GNYHA recently submitted comments in response to the Centers for Medicare & Medicaid Services’ (CMS) proposed changes to the Medicare Shared Savings Program (MSSP) in the calendar year 2023 Physician Fee Schedule proposed rule. CMS proposed to provide advance investment payments (AIPs) to accountable care organizations (ACOs) that are new to MSSP, have low revenue, and are inexperienced with performance-based risk in Medicare ACO initiatives. The level of AIPs partially depends on the socioeconomic status of the ACO’s assigned beneficiaries. GNYHA urged CMS to make AIPs available to all ACOs regardless of current participation in MSSP and revenue status, arguing that this would enable investment in both new and existing health equity initiatives, promote access to accountable care for underserved populations, and promote continued ACO participation in MSSP.
CMS proposed several changes to the current benchmarking methodology that would reduce the impact of ACOs’ prior performance on historical benchmarks and address the impact of market penetration on regional expenditures. GNYHA supported these proposed changes.
CMS also proposed to modify the MSSP quality reporting and quality performance requirements, including introducing a health equity adjustment to an ACO’s quality performance category score that would be tied to the submission of all-payer quality data and establishing a sliding scale for performance measurement that would make shared savings available even when an ACO does not meet the minimum performance threshold. GNYHA supported in concept the proposed health equity adjustment, which provides supplemental quality points based on the number of underserved patients in the ACO’s assigned population, but urged CMS to detach the adjustment from the burdensome shift to all-payer quality data submission. GNYHA also supported the introduction of a sliding scale for performance measurement and the availability of shared savings even in cases in which the minimum performance threshold was not met.

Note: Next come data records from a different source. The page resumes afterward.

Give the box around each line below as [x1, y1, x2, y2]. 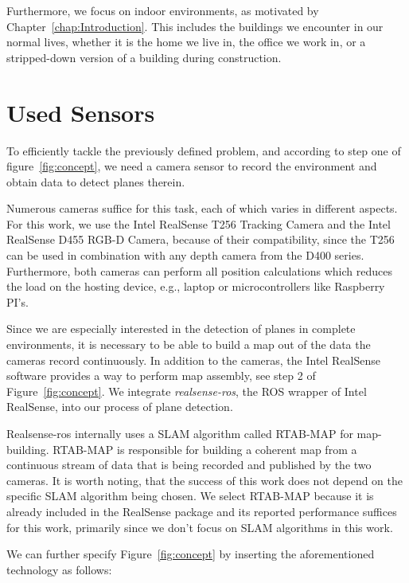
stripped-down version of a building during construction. [6, 49, 282, 65]
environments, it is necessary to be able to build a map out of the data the [6, 336, 371, 353]
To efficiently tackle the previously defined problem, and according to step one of [6, 142, 401, 158]
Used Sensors [6, 96, 155, 128]
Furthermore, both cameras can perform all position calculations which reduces [6, 262, 392, 279]
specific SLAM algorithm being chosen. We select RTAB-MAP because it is [6, 487, 374, 504]
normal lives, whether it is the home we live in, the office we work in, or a [6, 33, 366, 50]
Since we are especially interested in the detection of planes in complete [6, 320, 356, 337]
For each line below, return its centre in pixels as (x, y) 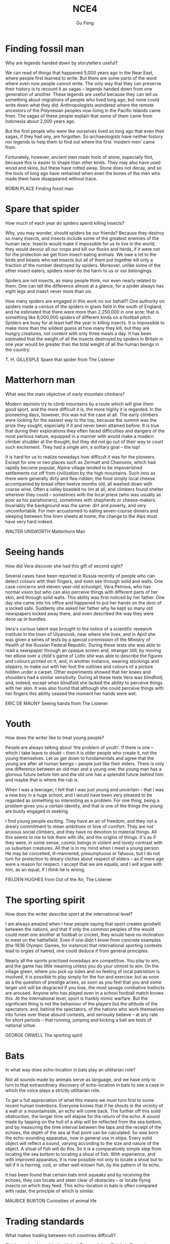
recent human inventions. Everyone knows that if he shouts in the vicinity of (84, 1106)
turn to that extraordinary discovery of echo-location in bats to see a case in (85, 1085)
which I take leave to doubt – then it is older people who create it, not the (81, 753)
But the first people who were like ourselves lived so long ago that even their (85, 131)
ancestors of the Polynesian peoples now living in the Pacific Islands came (83, 110)
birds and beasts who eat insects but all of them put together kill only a (79, 260)
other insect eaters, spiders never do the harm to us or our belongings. (79, 271)
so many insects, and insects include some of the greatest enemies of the (82, 238)
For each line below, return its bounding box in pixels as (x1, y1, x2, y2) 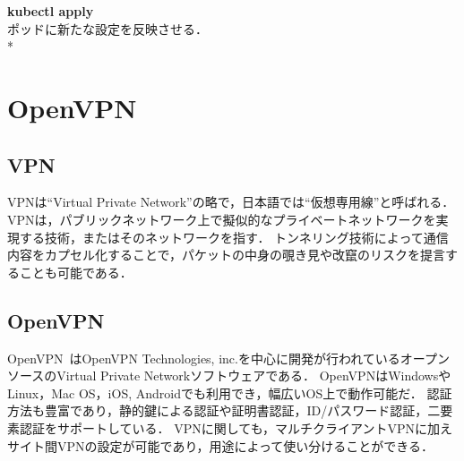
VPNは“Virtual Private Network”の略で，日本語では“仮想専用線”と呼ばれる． (7, 192, 455, 211)
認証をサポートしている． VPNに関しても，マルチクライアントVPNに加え (19, 418, 453, 437)
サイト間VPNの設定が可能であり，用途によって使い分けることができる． (7, 436, 434, 455)
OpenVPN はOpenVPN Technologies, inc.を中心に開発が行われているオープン (7, 348, 451, 367)
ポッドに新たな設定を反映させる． (7, 19, 208, 38)
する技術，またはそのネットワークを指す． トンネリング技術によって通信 (19, 227, 449, 246)
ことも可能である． (19, 262, 133, 281)
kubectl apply (7, 2, 94, 20)
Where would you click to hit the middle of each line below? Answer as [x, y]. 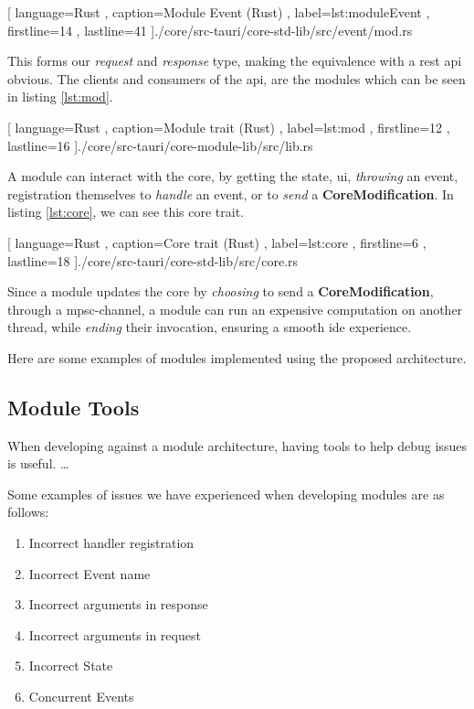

Lastly, GNYHA responded to CMS’s request for information on the screening for social drivers of health and screen positive rate for social drivers of health measures. GNYHA supported the screening measure in concept but cautioned CMS to be mindful of the potential to over-screen patients, which could be detrimental to patient care. GNYHA opposed the use of a screen positive rate for social needs because it is generally a reflection of the population served rather than the care provided and could be easily misinterpreted by the public.